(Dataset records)

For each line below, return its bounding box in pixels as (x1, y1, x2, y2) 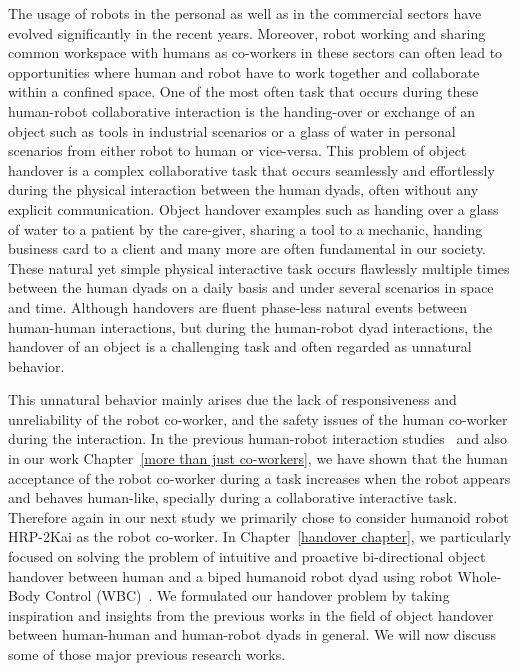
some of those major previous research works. (8, 644, 286, 664)
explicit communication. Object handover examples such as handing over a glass (8, 198, 499, 219)
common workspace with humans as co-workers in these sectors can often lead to (8, 42, 503, 63)
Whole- (457, 565, 502, 586)
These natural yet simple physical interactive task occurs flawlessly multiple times (8, 257, 510, 278)
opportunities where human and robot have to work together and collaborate (8, 61, 480, 82)
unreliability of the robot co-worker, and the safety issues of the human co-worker (8, 408, 508, 429)
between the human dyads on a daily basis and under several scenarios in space (8, 277, 494, 298)
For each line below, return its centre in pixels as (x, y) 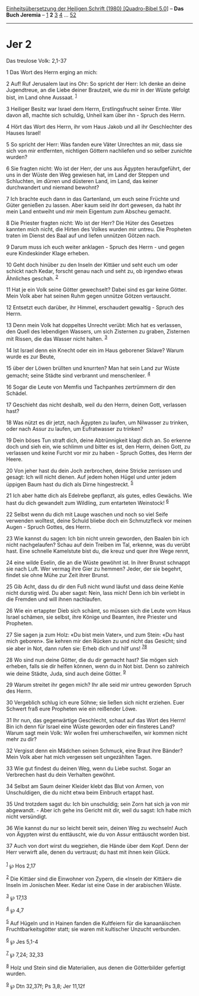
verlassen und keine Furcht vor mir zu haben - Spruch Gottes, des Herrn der (99, 453)
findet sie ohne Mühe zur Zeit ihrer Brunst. (58, 575)
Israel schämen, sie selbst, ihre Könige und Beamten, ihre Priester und (92, 617)
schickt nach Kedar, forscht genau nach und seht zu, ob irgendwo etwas (94, 271)
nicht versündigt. (27, 816)
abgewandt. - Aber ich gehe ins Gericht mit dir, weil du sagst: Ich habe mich (99, 811)
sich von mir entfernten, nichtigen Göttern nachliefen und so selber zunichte (99, 150)
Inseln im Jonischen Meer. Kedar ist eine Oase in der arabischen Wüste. (94, 885)
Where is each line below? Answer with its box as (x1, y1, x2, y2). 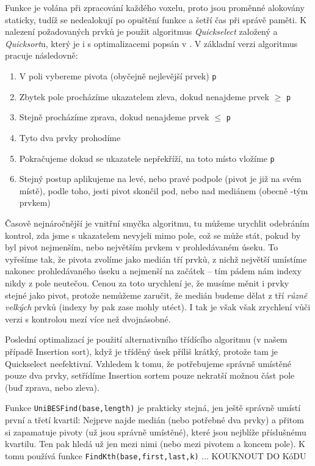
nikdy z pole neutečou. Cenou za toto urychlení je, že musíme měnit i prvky (5, 276, 289, 289)
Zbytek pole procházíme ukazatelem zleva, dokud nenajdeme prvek (19, 90, 269, 103)
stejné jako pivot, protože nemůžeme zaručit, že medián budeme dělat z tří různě (5, 288, 308, 301)
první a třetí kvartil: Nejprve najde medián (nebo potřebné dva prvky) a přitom (5, 413, 304, 426)
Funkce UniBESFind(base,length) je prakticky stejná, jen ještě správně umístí (5, 401, 301, 414)
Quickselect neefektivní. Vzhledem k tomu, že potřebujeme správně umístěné (5, 357, 291, 370)
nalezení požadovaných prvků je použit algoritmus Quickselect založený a (5, 25, 278, 38)
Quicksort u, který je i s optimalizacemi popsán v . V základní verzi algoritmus (5, 37, 298, 49)
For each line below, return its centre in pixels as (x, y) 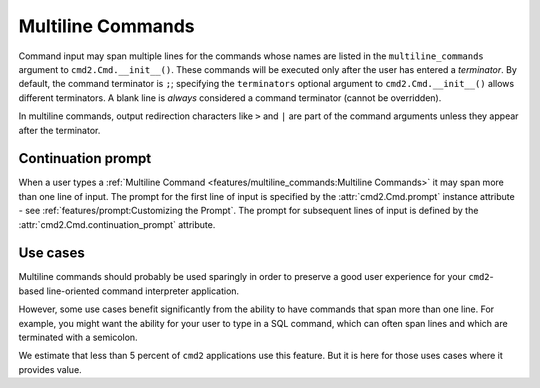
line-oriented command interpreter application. (143, 291)
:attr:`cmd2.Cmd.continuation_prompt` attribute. (117, 224)
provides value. (50, 369)
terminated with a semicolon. (78, 337)
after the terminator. (59, 130)
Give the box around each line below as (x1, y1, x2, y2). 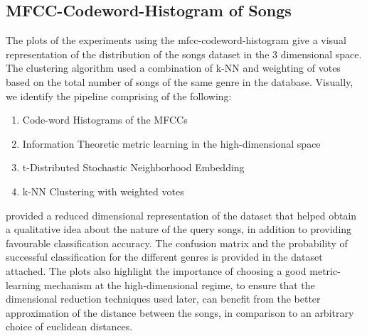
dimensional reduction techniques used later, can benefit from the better (6, 291, 321, 306)
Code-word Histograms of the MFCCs (22, 112, 188, 127)
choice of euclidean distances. (6, 319, 133, 334)
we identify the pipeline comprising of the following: (6, 88, 232, 103)
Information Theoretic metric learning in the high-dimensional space (22, 136, 321, 151)
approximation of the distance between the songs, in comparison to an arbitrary (6, 305, 354, 320)
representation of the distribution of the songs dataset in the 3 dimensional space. (6, 46, 362, 61)
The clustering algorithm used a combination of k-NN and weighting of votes (6, 60, 341, 75)
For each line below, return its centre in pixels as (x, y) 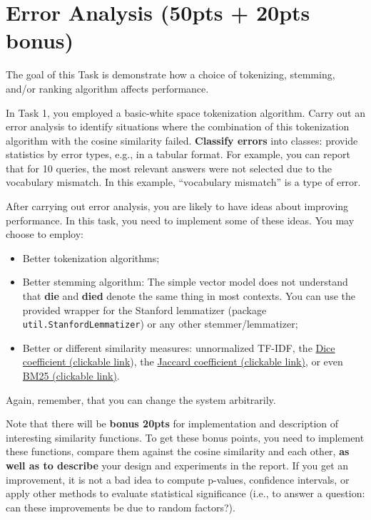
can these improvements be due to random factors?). (121, 507)
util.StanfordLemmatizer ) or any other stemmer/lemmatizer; (160, 324)
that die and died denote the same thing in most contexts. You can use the (189, 296)
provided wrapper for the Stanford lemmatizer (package (144, 310)
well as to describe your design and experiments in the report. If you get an (177, 466)
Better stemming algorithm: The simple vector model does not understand (185, 282)
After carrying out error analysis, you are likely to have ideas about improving (177, 206)
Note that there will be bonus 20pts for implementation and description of (172, 423)
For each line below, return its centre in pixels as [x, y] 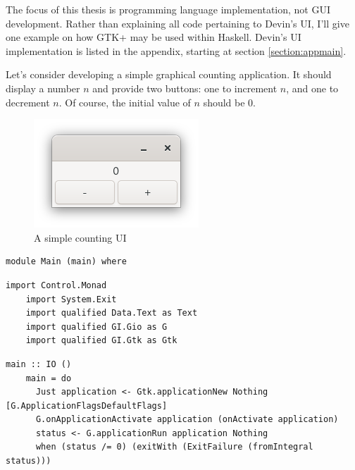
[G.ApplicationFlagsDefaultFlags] [87, 406]
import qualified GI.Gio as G [96, 327]
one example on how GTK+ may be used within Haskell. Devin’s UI [154, 37]
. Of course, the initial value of [125, 102]
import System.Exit [71, 299]
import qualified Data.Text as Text [112, 313]
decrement [28, 102]
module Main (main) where [66, 262]
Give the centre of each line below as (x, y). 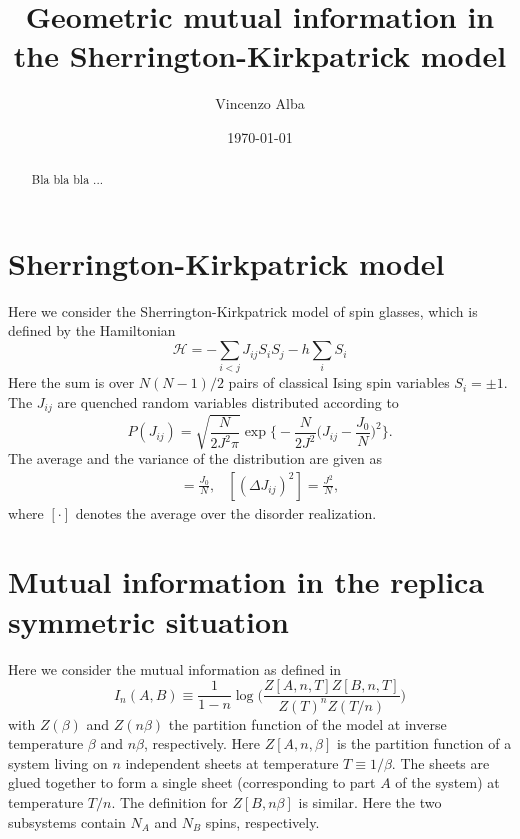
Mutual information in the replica (246, 581)
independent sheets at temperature (232, 762)
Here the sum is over (71, 382)
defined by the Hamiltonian (92, 330)
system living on (58, 762)
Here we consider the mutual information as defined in (175, 668)
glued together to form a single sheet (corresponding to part (192, 782)
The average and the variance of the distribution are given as (195, 458)
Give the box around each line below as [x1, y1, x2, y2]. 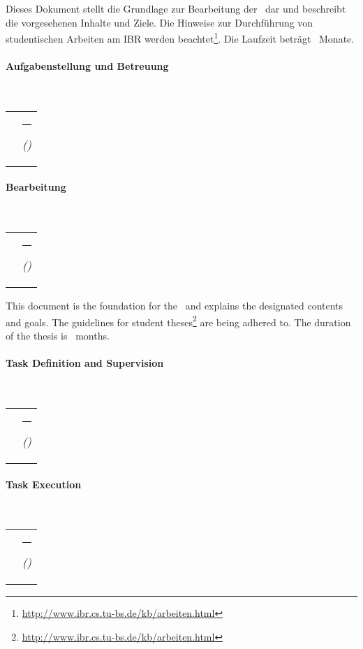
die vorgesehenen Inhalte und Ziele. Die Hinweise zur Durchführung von [6, 15, 313, 29]
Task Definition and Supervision [6, 356, 164, 370]
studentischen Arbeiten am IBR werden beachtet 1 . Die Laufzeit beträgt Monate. [6, 29, 355, 45]
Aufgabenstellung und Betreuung [6, 59, 169, 73]
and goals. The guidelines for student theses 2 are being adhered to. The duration [6, 312, 351, 329]
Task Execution [6, 476, 82, 491]
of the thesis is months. [6, 328, 110, 343]
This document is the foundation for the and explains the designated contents [6, 298, 343, 313]
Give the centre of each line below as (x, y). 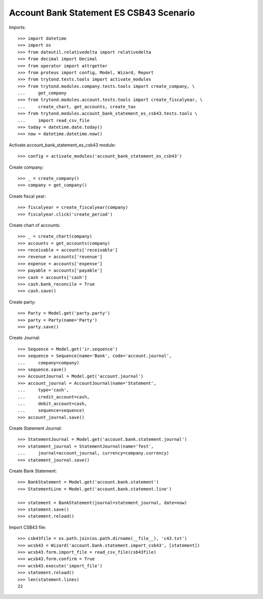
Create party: (22, 302)
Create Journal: (25, 338)
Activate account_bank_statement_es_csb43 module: (62, 145)
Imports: (18, 27)
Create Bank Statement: (33, 471)
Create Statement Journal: (35, 428)
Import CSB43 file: (28, 527)
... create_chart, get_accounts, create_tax (77, 107)
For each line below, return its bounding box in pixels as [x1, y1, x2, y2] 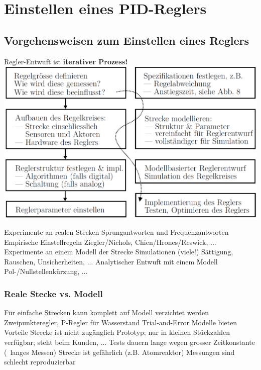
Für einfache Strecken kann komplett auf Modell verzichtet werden [4, 307, 209, 318]
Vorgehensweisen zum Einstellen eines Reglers [4, 32, 249, 48]
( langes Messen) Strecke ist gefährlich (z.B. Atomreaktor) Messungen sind [4, 346, 235, 357]
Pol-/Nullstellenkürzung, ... [4, 266, 88, 276]
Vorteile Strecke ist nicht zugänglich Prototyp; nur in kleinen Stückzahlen [4, 327, 230, 337]
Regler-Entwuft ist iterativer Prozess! [4, 56, 128, 66]
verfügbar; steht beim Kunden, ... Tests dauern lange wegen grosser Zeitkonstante [4, 336, 255, 347]
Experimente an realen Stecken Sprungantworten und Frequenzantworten [4, 226, 229, 237]
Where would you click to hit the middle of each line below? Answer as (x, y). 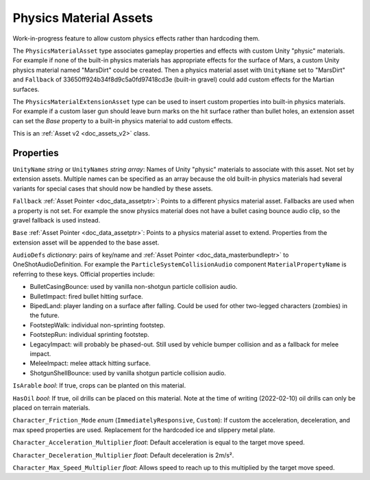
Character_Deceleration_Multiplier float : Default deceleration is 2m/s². (123, 455)
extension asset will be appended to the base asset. (86, 242)
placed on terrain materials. (51, 407)
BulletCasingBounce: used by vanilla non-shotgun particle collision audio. (134, 287)
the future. (45, 316)
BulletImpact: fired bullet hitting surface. (86, 296)
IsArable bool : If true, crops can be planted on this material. (99, 386)
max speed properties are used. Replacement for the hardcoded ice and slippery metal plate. (144, 430)
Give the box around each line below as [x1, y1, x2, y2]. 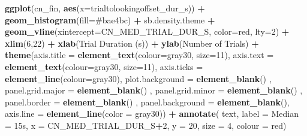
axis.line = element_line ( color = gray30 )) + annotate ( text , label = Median [5, 107, 299, 120]
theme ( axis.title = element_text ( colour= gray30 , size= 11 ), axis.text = [5, 49, 274, 61]
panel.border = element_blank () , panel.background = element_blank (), [5, 95, 290, 108]
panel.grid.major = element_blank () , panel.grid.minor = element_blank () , [5, 84, 303, 96]
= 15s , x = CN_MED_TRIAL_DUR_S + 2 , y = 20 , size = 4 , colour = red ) [5, 119, 287, 131]
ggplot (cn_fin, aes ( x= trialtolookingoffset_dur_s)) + [5, 2, 205, 14]
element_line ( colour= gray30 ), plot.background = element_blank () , [5, 72, 272, 84]
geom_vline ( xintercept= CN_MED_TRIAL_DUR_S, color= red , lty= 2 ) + [5, 25, 290, 38]
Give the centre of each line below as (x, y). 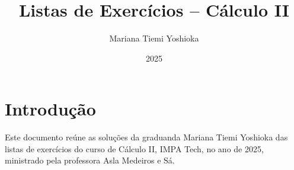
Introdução (50, 109)
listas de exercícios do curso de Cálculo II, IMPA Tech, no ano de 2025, (134, 148)
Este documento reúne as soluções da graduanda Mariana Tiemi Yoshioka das (146, 137)
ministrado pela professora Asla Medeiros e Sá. (90, 160)
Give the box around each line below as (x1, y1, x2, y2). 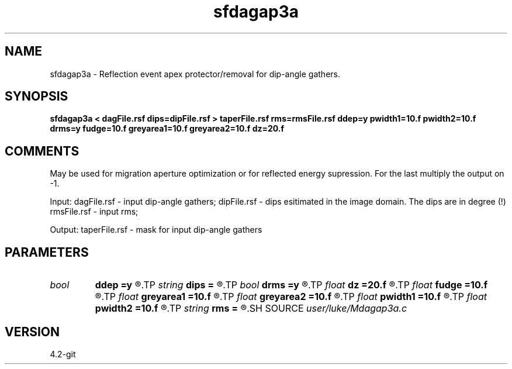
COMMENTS (5, 143, 79, 158)
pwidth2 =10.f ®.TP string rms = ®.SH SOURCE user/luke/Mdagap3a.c (95, 302, 407, 315)
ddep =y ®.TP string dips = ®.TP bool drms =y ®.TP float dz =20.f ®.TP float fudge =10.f (95, 279, 488, 291)
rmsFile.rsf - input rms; (50, 206, 139, 217)
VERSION (5, 324, 60, 339)
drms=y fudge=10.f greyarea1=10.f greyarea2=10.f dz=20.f (50, 123, 285, 134)
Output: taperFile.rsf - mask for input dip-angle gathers (50, 225, 262, 235)
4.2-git (50, 349, 76, 359)

● **What you will do**
Leaving pictures out, output the lines of the data above from the one with "import System.Exit [71, 299]" through the one with "Aufgabenstellung und Betreuung", word for word.

● **Answer below**
import System.Exit [71, 299]
import qualified Data.Text as Text [112, 313]
decrement [28, 102]
module Main (main) where [66, 262]
Give the centre of each line below as (x, y). 
Mutual information in the replica (246, 581)
independent sheets at temperature (232, 762)
Here the sum is over (71, 382)
defined by the Hamiltonian (92, 330)
system living on (58, 762)
Here we consider the mutual information as defined in (175, 668)
glued together to form a single sheet (corresponding to part (192, 782)
The average and the variance of the distribution are given as (195, 458)
Give the box around each line below as [x1, y1, x2, y2]. 
die vorgesehenen Inhalte und Ziele. Die Hinweise zur Durchführung von [6, 15, 313, 29]
Task Definition and Supervision [6, 356, 164, 370]
studentischen Arbeiten am IBR werden beachtet 1 . Die Laufzeit beträgt Monate. [6, 29, 355, 45]
Aufgabenstellung und Betreuung [6, 59, 169, 73]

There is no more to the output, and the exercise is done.